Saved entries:
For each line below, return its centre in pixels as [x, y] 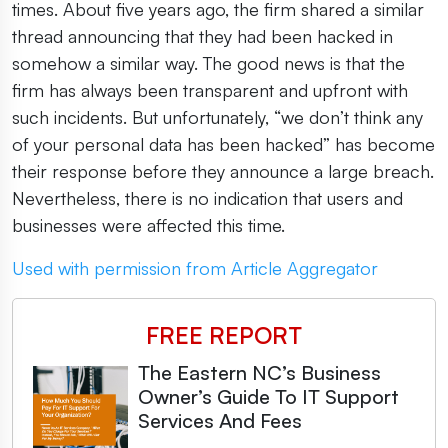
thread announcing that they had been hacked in [202, 36]
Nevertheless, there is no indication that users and [207, 198]
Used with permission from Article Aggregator [195, 268]
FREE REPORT [224, 335]
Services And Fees [220, 420]
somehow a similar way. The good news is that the [208, 63]
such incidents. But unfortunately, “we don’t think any [217, 117]
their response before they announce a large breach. [223, 171]
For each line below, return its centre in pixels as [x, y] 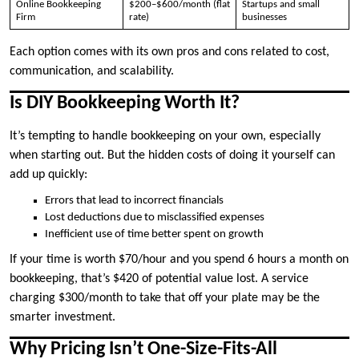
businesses [264, 17]
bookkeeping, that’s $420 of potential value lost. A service [159, 278]
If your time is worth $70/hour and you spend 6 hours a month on [179, 259]
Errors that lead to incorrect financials [134, 200]
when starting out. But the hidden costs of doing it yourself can [172, 155]
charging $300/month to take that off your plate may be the [165, 298]
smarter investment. [63, 317]
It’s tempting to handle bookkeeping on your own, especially [165, 136]
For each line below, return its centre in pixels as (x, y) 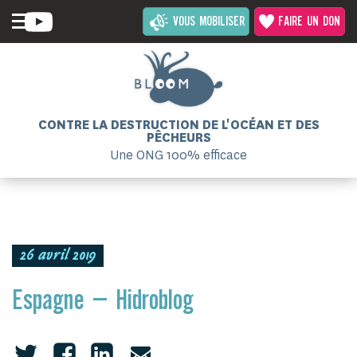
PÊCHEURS (178, 137)
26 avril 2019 (58, 257)
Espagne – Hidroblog (103, 302)
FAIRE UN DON (309, 22)
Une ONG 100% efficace (178, 155)
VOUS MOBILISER (209, 22)
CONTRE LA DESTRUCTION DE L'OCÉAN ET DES (178, 125)
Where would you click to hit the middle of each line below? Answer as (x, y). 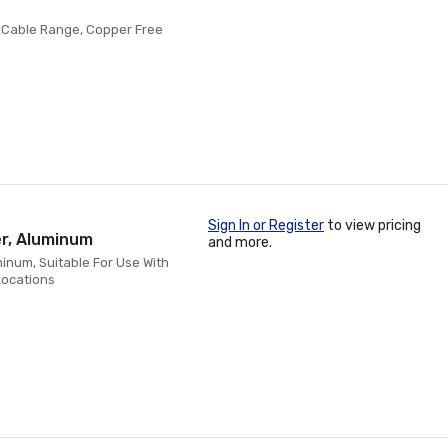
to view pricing (372, 225)
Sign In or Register (266, 225)
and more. (240, 242)
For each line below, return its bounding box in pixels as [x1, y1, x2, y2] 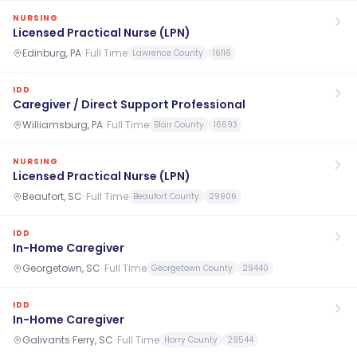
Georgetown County [151, 262, 233, 274]
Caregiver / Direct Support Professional [13, 96, 245, 112]
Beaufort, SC [22, 189, 82, 203]
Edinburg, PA [22, 45, 81, 60]
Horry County [164, 334, 218, 346]
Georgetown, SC [22, 261, 100, 275]
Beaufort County [133, 190, 199, 202]
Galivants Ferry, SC [22, 332, 113, 347]
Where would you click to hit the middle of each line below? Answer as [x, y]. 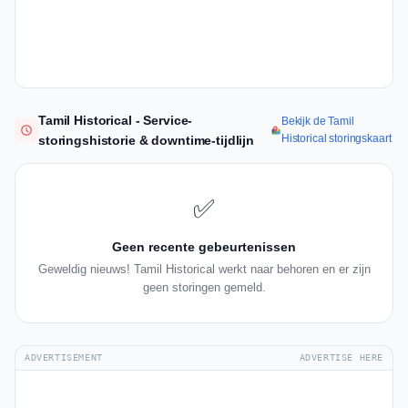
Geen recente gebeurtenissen [204, 247]
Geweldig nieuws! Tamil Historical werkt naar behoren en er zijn [204, 270]
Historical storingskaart [336, 139]
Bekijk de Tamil [317, 122]
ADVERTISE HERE [341, 358]
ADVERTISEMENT [64, 358]
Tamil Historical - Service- [116, 121]
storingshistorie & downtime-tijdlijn [146, 141]
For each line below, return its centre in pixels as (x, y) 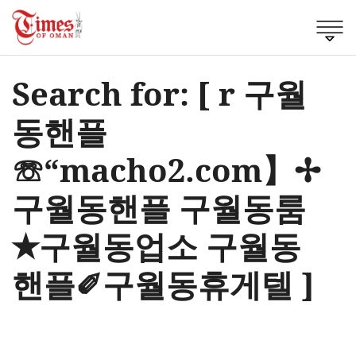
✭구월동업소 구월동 (157, 246)
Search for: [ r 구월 (159, 93)
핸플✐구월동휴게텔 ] (163, 284)
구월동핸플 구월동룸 (159, 207)
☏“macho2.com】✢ (166, 169)
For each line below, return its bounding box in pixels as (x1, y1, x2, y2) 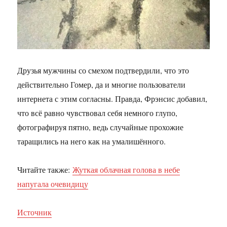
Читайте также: (17, 164, 73, 175)
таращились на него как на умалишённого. (17, 136, 166, 147)
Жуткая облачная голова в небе (72, 164, 180, 175)
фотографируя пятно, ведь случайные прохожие (17, 122, 184, 133)
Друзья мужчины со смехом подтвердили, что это (17, 65, 190, 76)
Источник (17, 207, 52, 218)
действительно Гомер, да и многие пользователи (17, 79, 186, 90)
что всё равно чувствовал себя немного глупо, (17, 107, 178, 119)
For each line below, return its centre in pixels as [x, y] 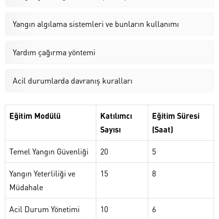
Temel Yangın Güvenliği [49, 151]
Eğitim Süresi [176, 115]
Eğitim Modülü [35, 115]
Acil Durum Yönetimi [44, 209]
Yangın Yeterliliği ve [42, 173]
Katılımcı [116, 115]
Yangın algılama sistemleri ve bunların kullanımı [96, 23]
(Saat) [163, 129]
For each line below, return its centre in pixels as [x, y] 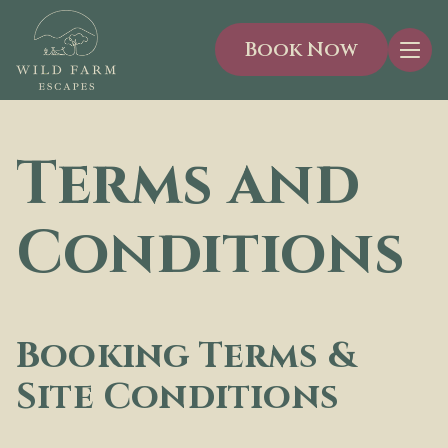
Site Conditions [177, 396]
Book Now [301, 50]
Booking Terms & [187, 355]
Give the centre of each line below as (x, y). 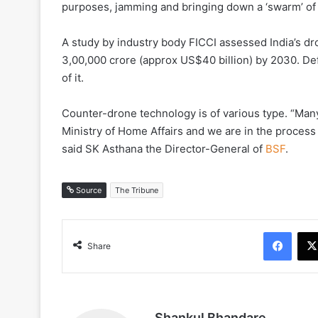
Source (88, 190)
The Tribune (137, 190)
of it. (73, 77)
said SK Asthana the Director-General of (164, 148)
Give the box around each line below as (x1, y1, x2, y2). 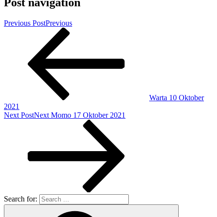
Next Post (4, 111, 34, 120)
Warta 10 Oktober (149, 93, 204, 102)
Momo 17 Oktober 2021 (51, 111, 125, 120)
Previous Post (4, 19, 46, 28)
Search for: (4, 195, 39, 203)
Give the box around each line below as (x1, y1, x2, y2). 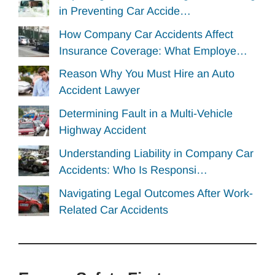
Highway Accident (59, 124, 146, 137)
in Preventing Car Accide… (59, 4, 191, 17)
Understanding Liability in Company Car (59, 147, 254, 160)
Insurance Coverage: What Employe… (59, 44, 247, 57)
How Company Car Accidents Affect (59, 28, 233, 41)
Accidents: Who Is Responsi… (59, 163, 207, 176)
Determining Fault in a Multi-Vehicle (59, 107, 233, 120)
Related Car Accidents (59, 203, 168, 216)
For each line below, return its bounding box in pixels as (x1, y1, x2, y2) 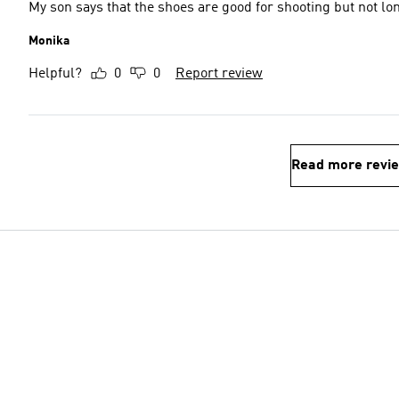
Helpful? (28, 67, 82, 81)
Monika (28, 35, 69, 47)
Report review (175, 67, 263, 81)

Aim of the exercise: Drop the images and transcribe the entries above exactly.

Answer box:
For each line below, return its centre in pixels as [x, y] 
thread announcing that they had been hacked in [202, 36]
Nevertheless, there is no indication that users and [207, 198]
Used with permission from Article Aggregator [195, 268]
FREE REPORT [224, 335]
Services And Fees [220, 420]
somehow a similar way. The good news is that the [208, 63]
such incidents. But unfortunately, “we don’t think any [217, 117]
their response before they announce a large breach. [223, 171]
For each line below, return its centre in pixels as [x, y] 
businesses [264, 17]
bookkeeping, that’s $420 of potential value lost. A service [159, 278]
If your time is worth $70/hour and you spend 6 hours a month on [179, 259]
Errors that lead to incorrect financials [134, 200]
when starting out. But the hidden costs of doing it yourself can [172, 155]
charging $300/month to take that off your plate may be the [165, 298]
smarter investment. [63, 317]
It’s tempting to handle bookkeeping on your own, especially [165, 136]
For each line below, return its centre in pixels as (x, y) 
PÊCHEURS (178, 137)
26 avril 2019 (58, 257)
Espagne – Hidroblog (103, 302)
FAIRE UN DON (309, 22)
Une ONG 100% efficace (178, 155)
VOUS MOBILISER (209, 22)
CONTRE LA DESTRUCTION DE L'OCÉAN ET DES (178, 125)
Where would you click to hit the middle of each line below? Answer as (x, y). 
to view pricing (372, 225)
Sign In or Register (266, 225)
and more. (240, 242)
For each line below, return its bounding box in pixels as [x1, y1, x2, y2] 
Georgetown County [151, 262, 233, 274]
Caregiver / Direct Support Professional [13, 96, 245, 112]
Beaufort, SC [22, 189, 82, 203]
Edinburg, PA [22, 45, 81, 60]
Horry County [164, 334, 218, 346]
Georgetown, SC [22, 261, 100, 275]
Beaufort County [133, 190, 199, 202]
Galivants Ferry, SC [22, 332, 113, 347]
Where would you click to hit the middle of each line below? Answer as [x, y]. 
Geen recente gebeurtenissen [204, 247]
Geweldig nieuws! Tamil Historical werkt naar behoren en er zijn [204, 270]
Historical storingskaart [336, 139]
Bekijk de Tamil [317, 122]
ADVERTISE HERE [341, 358]
ADVERTISEMENT [64, 358]
Tamil Historical - Service- [116, 121]
storingshistorie & downtime-tijdlijn [146, 141]
For each line below, return its centre in pixels as (x, y) 
✭구월동업소 구월동 (157, 246)
Search for: [ r 구월 (159, 93)
핸플✐구월동휴게텔 ] (163, 284)
구월동핸플 구월동룸 (159, 207)
☏“macho2.com】✢ (166, 169)
For each line below, return its bounding box in pixels as (x1, y1, x2, y2) 
Читайте также: (17, 164, 73, 175)
таращились на него как на умалишённого. (17, 136, 166, 147)
Жуткая облачная голова в небе (72, 164, 180, 175)
фотографируя пятно, ведь случайные прохожие (17, 122, 184, 133)
Друзья мужчины со смехом подтвердили, что это (17, 65, 190, 76)
Источник (17, 207, 52, 218)
действительно Гомер, да и многие пользователи (17, 79, 186, 90)
что всё равно чувствовал себя немного глупо, (17, 107, 178, 119)
For each line below, return its centre in pixels as [x, y] 
Temel Yangın Güvenliği [49, 151]
Eğitim Süresi [176, 115]
Eğitim Modülü [35, 115]
Acil Durum Yönetimi [44, 209]
Yangın Yeterliliği ve [42, 173]
Katılımcı [116, 115]
Yangın algılama sistemleri ve bunların kullanımı [96, 23]
(Saat) [163, 129]
For each line below, return its centre in pixels as [x, y] 
Site Conditions [177, 396]
Book Now [301, 50]
Booking Terms & [187, 355]
Give the centre of each line below as (x, y). 
Source (88, 190)
The Tribune (137, 190)
of it. (73, 77)
said SK Asthana the Director-General of (164, 148)
Give the box around each line below as (x1, y1, x2, y2). 
Next Post (4, 111, 34, 120)
Warta 10 Oktober (149, 93, 204, 102)
Momo 17 Oktober 2021 (51, 111, 125, 120)
Previous Post (4, 19, 46, 28)
Search for: (4, 195, 39, 203)
Give the box around each line below as (x1, y1, x2, y2). 
Highway Accident (59, 124, 146, 137)
in Preventing Car Accide… (59, 4, 191, 17)
Understanding Liability in Company Car (59, 147, 254, 160)
Insurance Coverage: What Employe… (59, 44, 247, 57)
How Company Car Accidents Affect (59, 28, 233, 41)
Accidents: Who Is Responsi… (59, 163, 207, 176)
Determining Fault in a Multi-Vehicle (59, 107, 233, 120)
Related Car Accidents (59, 203, 168, 216)
For each line below, return its bounding box in pixels as (x1, y1, x2, y2) 
Helpful? (28, 67, 82, 81)
Monika (28, 35, 69, 47)
Report review (175, 67, 263, 81)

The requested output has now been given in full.